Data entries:

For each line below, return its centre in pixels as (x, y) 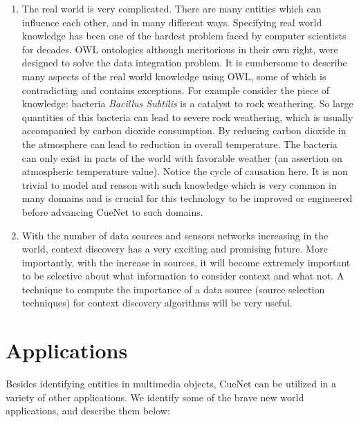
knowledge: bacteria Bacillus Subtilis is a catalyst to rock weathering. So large (187, 103)
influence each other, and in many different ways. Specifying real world (172, 22)
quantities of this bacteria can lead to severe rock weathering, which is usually (187, 117)
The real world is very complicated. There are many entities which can (172, 8)
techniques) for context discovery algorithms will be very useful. (157, 303)
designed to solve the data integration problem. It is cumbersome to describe (184, 63)
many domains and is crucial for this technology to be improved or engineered (187, 198)
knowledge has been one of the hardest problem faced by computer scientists (184, 36)

TRY IT: Exact duplication is required for the lines above, from the line that contains "influence each other, and" to the line that contains "many domains and", inclusive; omit all others.

ANSWER TO THIS EXERCISE:
influence each other, and in many different ways. Specifying real world (172, 22)
quantities of this bacteria can lead to severe rock weathering, which is usually (187, 117)
The real world is very complicated. There are many entities which can (172, 8)
techniques) for context discovery algorithms will be very useful. (157, 303)
designed to solve the data integration problem. It is cumbersome to describe (184, 63)
many domains and is crucial for this technology to be improved or engineered (187, 198)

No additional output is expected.